WHAT THE EXERCISE ASKS:
With the pictures left out, write out exactly the lines of the listing below that run from the line with "des Interfaces vorangestellt" through the line with "The Myers algorithm".
[[ DATA FOR THE TASK open ]]
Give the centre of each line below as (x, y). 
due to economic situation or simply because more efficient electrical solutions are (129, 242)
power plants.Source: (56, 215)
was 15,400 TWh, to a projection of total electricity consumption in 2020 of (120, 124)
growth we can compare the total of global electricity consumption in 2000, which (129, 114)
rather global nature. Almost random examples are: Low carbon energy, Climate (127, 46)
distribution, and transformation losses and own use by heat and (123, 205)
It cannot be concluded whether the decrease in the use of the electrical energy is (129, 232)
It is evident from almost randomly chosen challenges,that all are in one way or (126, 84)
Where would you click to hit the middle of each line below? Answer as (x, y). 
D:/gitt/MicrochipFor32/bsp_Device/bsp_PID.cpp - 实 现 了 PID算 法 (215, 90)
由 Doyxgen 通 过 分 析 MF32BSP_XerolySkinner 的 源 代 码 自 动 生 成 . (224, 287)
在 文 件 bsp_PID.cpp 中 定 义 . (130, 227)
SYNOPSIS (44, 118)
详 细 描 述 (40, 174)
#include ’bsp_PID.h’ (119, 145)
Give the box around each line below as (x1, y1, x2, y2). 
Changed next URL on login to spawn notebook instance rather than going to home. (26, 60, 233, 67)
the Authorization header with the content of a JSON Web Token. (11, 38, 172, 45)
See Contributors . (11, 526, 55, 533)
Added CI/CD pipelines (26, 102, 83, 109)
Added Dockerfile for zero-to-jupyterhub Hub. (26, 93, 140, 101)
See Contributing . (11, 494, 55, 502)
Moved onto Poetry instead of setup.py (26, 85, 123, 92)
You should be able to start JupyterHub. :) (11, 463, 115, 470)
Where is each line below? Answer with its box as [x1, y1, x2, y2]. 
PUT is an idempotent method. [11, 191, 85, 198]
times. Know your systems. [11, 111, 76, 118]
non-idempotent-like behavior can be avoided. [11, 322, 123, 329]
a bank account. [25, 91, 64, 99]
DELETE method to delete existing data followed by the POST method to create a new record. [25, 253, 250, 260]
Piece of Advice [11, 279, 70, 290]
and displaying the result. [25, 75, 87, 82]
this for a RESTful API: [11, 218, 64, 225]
[[ DATA FOR THE TASK closed ]]
[[ DATA FOR THE TASK open ]]
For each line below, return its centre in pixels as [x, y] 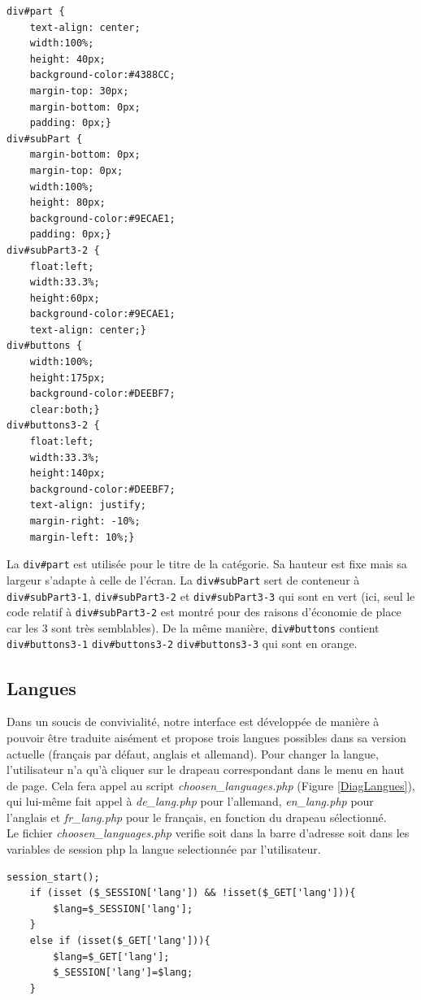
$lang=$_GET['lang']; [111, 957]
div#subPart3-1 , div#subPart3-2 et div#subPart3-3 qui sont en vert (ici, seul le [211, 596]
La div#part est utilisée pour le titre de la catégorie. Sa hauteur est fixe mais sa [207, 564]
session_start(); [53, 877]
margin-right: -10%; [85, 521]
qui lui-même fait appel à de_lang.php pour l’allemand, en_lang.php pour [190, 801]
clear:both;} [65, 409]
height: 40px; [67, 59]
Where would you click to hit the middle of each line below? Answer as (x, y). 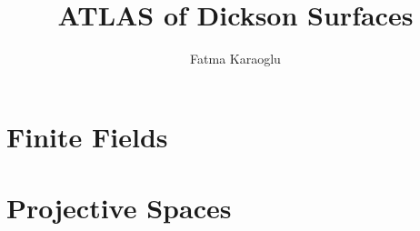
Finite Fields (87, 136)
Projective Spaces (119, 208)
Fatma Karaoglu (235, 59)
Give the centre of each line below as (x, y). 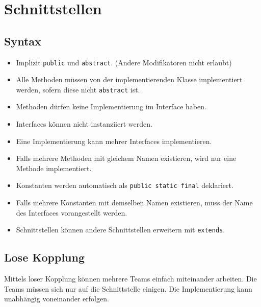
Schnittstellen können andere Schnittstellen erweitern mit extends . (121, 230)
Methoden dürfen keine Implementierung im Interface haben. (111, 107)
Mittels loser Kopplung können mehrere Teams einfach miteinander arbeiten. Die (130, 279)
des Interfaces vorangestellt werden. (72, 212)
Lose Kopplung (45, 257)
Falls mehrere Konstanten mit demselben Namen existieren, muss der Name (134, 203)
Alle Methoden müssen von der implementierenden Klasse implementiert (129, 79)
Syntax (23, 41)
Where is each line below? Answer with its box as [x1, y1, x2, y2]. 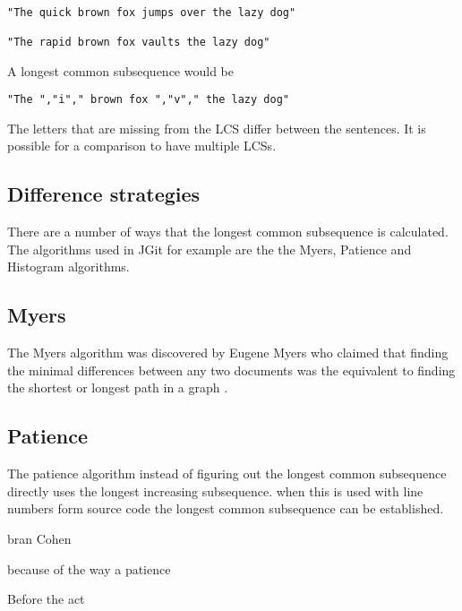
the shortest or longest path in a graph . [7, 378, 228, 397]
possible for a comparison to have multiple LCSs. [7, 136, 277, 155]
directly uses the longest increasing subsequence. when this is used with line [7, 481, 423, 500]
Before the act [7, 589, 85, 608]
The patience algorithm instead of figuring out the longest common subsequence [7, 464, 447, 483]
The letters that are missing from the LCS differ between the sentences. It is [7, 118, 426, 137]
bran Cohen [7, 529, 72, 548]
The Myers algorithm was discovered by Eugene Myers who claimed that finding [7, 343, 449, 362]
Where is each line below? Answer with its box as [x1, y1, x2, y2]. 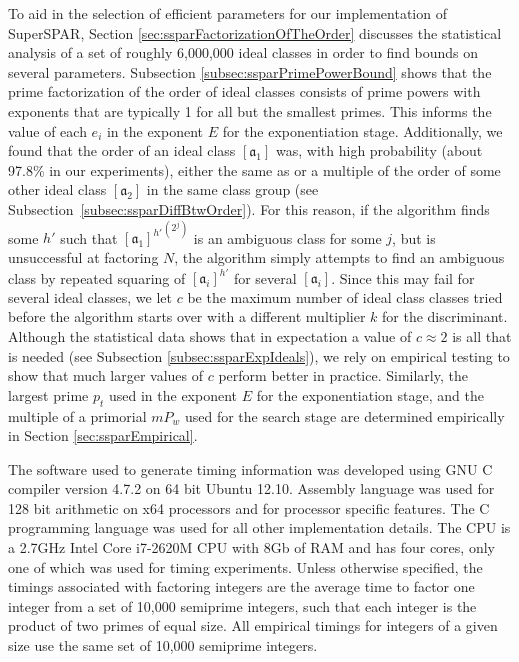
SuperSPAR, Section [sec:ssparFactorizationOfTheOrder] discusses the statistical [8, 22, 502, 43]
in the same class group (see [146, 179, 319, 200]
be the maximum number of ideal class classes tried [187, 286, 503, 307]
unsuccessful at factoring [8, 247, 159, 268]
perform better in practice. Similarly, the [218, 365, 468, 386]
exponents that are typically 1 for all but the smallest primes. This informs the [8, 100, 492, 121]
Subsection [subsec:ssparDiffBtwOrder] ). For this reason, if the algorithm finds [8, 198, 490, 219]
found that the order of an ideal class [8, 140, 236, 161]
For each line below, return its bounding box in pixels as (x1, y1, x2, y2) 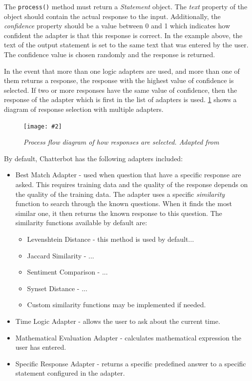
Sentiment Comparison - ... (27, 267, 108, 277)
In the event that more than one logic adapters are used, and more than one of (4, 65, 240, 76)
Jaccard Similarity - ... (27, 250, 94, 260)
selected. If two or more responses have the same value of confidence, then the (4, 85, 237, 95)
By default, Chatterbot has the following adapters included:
[[ DATA FOR THE TASK closed ]]
SOLUTION TO THE PROBLEM:
des Interfaces vorangestellt werden. (72, 212)
Lose Kopplung (45, 257)
Falls mehrere Konstanten mit demselben Namen existieren, muss der Name (134, 203)
Alle Methoden müssen von der implementierenden Klasse implementiert (129, 79)
Syntax (23, 41)
Where is each line below? Answer with its box as [x1, y1, x2, y2]. 
the shortest or longest path in a graph . [7, 378, 228, 397]
possible for a comparison to have multiple LCSs. [7, 136, 277, 155]
directly uses the longest increasing subsequence. when this is used with line [7, 481, 423, 500]
Before the act [7, 589, 85, 608]
The patience algorithm instead of figuring out the longest common subsequence [7, 464, 447, 483]
The letters that are missing from the LCS differ between the sentences. It is [7, 118, 426, 137]
bran Cohen [7, 529, 72, 548]
The Myers algorithm was discovered by Eugene Myers who claimed that finding [7, 343, 449, 362]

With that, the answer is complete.